In summary, by using first-principles calculations, the magnetic properties and electronic structures of Mn doped Bi₂Se₃ with strain are explored. Our results firstly show that modest in-plane or out-of-plane tensile strains will make Mn doped Bi₂Se₃ become more stable. Then it is found that modest in-plane or out-of-plane tensile strains will make the ferromagnetism of Mn doped Bi₂Se₃ become stronger. Meanwhile, we find that out-of-plane tensile strain can modulates the Dirac gap and E_f of Mn doped Bi₂Se₃. This study provides a new route to high temperature QAHE.

Methods

First-principles calculations were performed within the framework of DFT using the projector-augmented wave³⁷ method as implemented in the Vienna ab-initio simulation package (VASP)^38,39,40. Generalized gradient approximation (PBE-GGA) was adopted⁴¹ for treating the exchange correlation interactions.
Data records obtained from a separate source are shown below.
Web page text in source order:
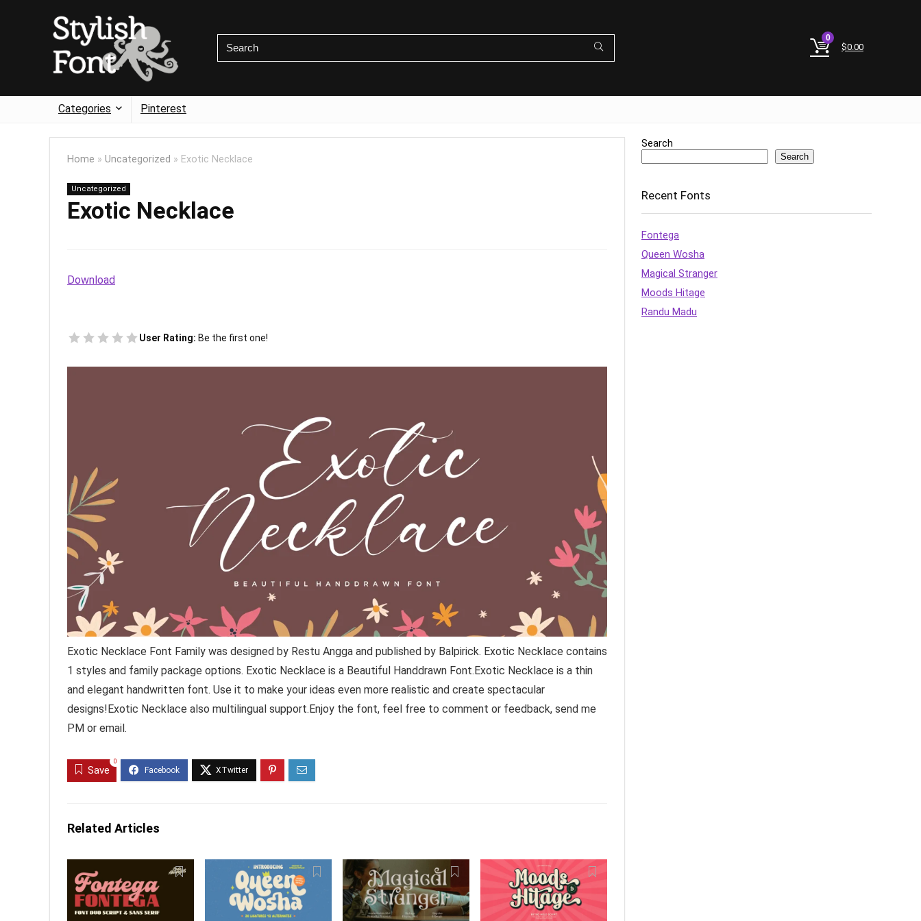
0
$0.00
Categories Pinterest
Home » Uncategorized » Exotic Necklace
Uncategorized
Exotic Necklace
Download
User Rating: Be the first one!
Exotic Necklace Font Family was designed by Restu Angga and published by Balpirick. Exotic Necklace contains
1 styles and family package options. Exotic Necklace is a Beautiful Handdrawn Font.Exotic Necklace is a thin
and elegant handwritten font. Use it to make your ideas even more realistic and create spectacular
designs!Exotic Necklace also multilingual support.Enjoy the font, feel free to comment or feedback, send me
PM or email.
Save
0
Related Articles
Search
Search
Recent Fonts
Fontega
Queen Wosha
Magical Stranger
Moods Hitage
Randu Madu
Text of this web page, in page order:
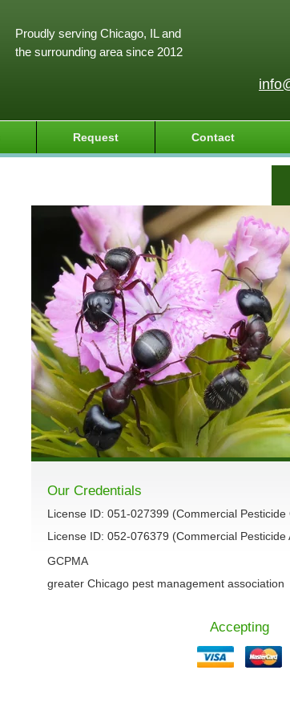
Proudly serving Chicago, IL and
the surrounding area since 2012
Request Contact
Our Credentials
License ID: 051-027399 (Commercial Pesticide
License ID: 052-076379 (Commercial Pesticide
GCPMA
greater Chicago pest management association
Accepting
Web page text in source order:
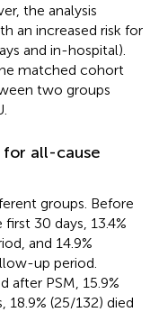
the analysis
an increased risk for
and in-hospital).
matched cohort
two groups
for all-cause
groups. Before
30 days, 13.4%
and 14.9%
up period.
after PSM, 15.9%
18.9% (25/132) died
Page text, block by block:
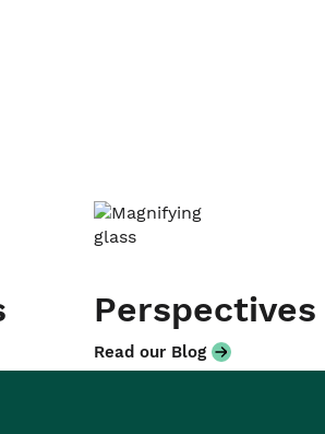
Perspectives
Read our Blog
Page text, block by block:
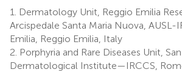
1.
Dermatology Unit, Reggio Emilia
Arcispedale Santa Maria Nuova, AUSL-
Emilia, Reggio Emilia, Italy
2. Porphyria and Rare Diseases Unit,
Dermatological Institute—IRCCS,
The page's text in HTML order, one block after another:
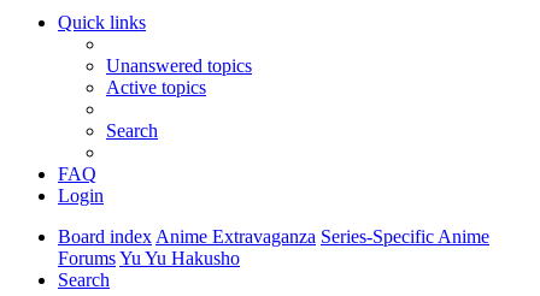
Quick links
Unanswered topics
Active topics
Search
FAQ
Login
Board index Anime Extravaganza Series-Specific Anime
ForumsYu Yu Hakusho
Search

In our calculations we used a 2 × 2 × 1 slab supercell of Bi₂Se₃ with 6 quintuple layers (QLs) (Fig. 1a). The atomic structures were fully optimized until the Hellmann-Feynman forces on each ion were smaller than 0.02 eV/Å. A plane-wave energy cut-off of 400 eV, a k-point grid of 5 × 5 × 1 and the Gaussian smearing method with a smearing width of 0.1 eV were used integrations over the Brillouin zone. Unless mentioned other wise, spin-orbit coupling (SOC) and GGA+U⁴² calculations with U = 4.5 eV, J = 0.5 eV are taken into account in all calculations. The viability of OA and OB configurations is also estimated by a larger 3 × 3 × 1 slab supercell of 6QLs Bi₂Se₃(See Supplementary Fig. S2 and Table S2). Note that van der Waals (vdW) corrections⁴³ is not involved in our calculations. But our test calculations indicate that vdW corrections do not change the conclusions of this study and only have some effects on exact value of our results (See Supplementary Table S3). To simulate out-of-plane (in-plane) strains, the out-of-plane (in-plane) lattice constants c (a and b) are elongated or compressed synchronously, then a and b (c) lattice parameters is adjusted to keep the cell volume constant, as treating in some studies^44,45. In our simulations, percent strain means the change of the lattice. For each strain case, the atom positions are fully optimized with the same force criterion as that in the case without strain.